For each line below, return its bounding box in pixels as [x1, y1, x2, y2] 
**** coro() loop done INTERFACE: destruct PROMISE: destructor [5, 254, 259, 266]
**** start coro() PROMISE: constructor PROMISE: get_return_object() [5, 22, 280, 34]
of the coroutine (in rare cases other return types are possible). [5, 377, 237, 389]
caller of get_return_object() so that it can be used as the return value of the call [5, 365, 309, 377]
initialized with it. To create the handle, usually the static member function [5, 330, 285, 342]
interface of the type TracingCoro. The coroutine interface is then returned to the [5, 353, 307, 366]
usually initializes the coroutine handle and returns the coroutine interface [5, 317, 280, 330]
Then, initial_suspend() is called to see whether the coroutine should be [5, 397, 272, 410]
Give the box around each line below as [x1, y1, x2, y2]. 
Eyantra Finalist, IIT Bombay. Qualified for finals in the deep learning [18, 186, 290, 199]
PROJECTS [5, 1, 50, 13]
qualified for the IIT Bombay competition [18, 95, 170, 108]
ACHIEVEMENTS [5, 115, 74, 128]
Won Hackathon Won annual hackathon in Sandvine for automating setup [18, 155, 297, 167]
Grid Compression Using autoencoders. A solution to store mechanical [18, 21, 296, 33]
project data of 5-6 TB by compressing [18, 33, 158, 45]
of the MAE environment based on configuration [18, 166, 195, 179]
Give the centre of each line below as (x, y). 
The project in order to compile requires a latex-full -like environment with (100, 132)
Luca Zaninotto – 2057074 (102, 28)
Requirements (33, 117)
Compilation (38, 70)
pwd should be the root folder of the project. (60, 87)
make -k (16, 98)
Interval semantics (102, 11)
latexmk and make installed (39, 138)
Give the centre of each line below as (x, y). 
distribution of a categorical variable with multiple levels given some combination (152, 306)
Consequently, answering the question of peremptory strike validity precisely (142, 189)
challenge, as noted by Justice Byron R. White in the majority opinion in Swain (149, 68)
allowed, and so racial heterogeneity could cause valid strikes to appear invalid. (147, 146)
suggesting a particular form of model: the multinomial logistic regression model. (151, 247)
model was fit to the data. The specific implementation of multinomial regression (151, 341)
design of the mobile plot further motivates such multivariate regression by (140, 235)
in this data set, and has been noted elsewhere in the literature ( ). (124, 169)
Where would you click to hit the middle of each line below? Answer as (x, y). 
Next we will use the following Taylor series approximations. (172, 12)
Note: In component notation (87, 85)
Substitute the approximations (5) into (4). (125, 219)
* * *
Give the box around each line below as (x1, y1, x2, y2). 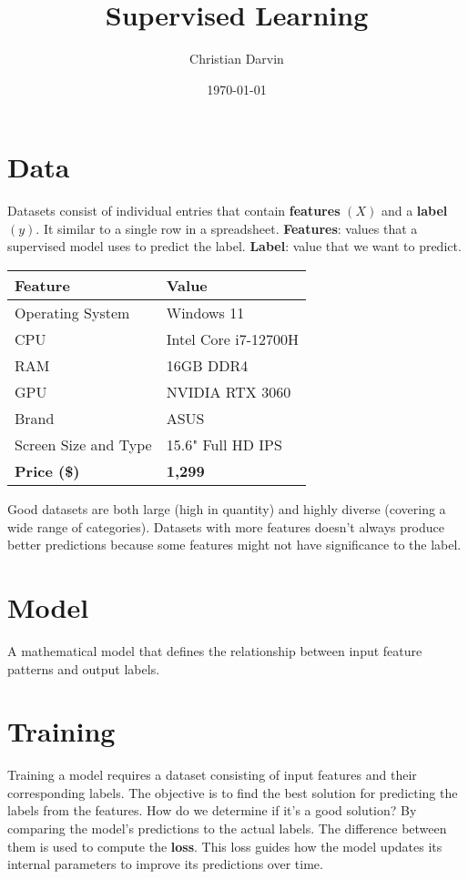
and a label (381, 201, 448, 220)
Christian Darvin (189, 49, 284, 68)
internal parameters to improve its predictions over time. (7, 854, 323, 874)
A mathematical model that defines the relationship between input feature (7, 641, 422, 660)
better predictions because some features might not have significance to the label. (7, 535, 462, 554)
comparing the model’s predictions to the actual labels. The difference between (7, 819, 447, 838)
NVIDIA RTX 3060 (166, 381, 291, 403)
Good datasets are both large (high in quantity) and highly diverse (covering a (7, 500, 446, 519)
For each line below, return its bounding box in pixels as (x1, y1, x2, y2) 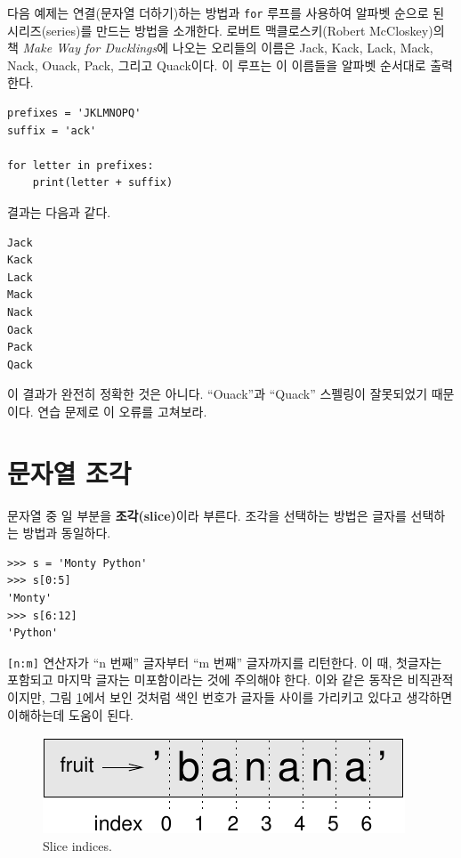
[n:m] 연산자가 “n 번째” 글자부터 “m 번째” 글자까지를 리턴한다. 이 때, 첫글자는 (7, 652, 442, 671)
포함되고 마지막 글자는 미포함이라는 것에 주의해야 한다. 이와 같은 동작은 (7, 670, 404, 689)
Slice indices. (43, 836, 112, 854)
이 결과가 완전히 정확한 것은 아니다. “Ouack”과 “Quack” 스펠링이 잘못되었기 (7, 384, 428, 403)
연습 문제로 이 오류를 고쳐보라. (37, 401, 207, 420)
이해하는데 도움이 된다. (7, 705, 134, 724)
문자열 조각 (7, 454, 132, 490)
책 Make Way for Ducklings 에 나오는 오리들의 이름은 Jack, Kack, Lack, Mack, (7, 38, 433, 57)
...
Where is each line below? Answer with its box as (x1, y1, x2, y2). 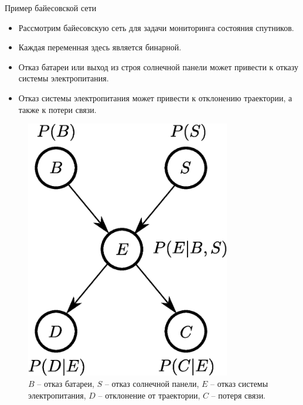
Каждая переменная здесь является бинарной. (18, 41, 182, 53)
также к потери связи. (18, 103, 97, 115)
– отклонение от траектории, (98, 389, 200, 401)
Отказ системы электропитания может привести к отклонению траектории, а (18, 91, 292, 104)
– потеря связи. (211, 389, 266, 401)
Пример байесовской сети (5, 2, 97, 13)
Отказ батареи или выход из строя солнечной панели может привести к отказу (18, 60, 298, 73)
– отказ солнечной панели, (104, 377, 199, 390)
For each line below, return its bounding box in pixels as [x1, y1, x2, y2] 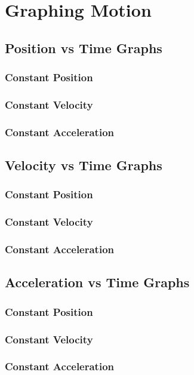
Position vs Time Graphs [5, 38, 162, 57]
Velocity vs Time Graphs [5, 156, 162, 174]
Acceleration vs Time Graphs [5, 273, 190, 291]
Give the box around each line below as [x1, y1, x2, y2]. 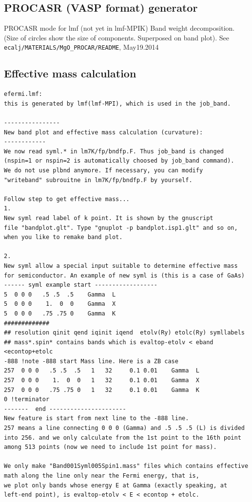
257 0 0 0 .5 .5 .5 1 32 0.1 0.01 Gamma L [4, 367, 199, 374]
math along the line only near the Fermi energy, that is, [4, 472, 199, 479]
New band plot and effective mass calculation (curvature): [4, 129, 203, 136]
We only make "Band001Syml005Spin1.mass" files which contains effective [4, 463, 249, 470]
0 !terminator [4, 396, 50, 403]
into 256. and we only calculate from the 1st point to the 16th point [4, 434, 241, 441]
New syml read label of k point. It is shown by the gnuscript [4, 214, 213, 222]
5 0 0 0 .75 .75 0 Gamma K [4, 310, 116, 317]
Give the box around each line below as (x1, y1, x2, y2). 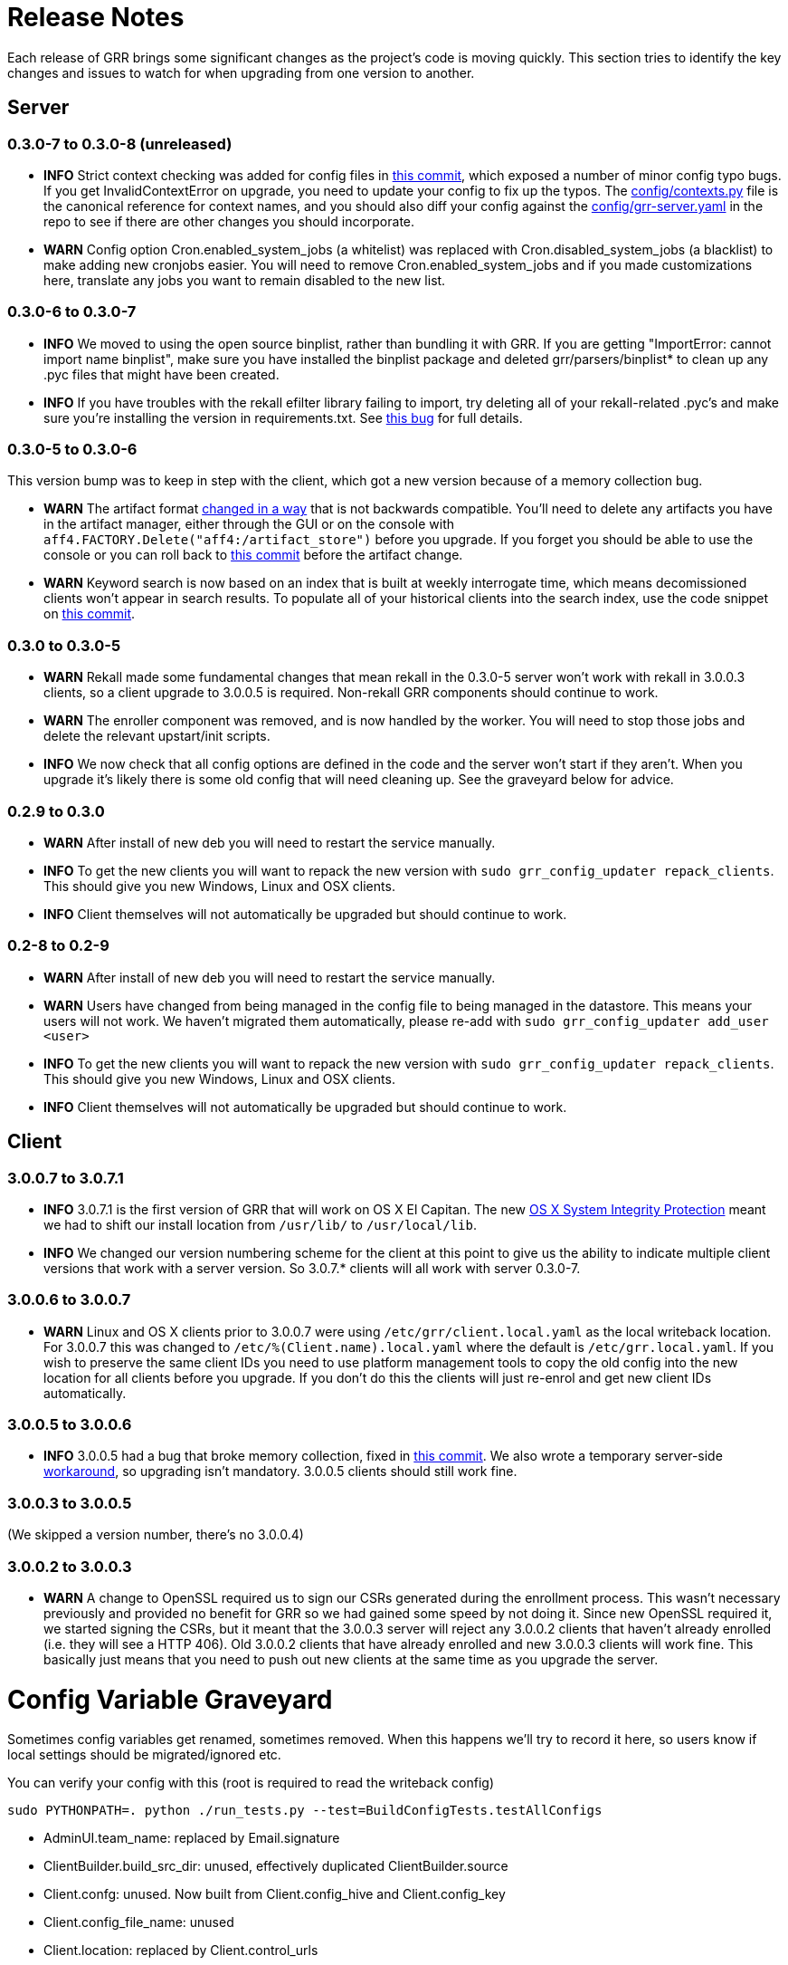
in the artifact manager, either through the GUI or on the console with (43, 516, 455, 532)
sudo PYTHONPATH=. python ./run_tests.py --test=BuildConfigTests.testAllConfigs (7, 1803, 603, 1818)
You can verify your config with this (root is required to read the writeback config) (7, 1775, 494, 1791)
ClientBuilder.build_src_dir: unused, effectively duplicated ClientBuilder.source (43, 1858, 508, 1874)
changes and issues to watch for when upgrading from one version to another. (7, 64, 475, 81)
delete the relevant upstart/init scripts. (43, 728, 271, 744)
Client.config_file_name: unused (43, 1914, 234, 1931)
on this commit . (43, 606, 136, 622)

● TASK STATEMENT: After counting the lines of the records above that hold the word "regression", give the total and nothing else.

● EXPECTED OUTPUT: 3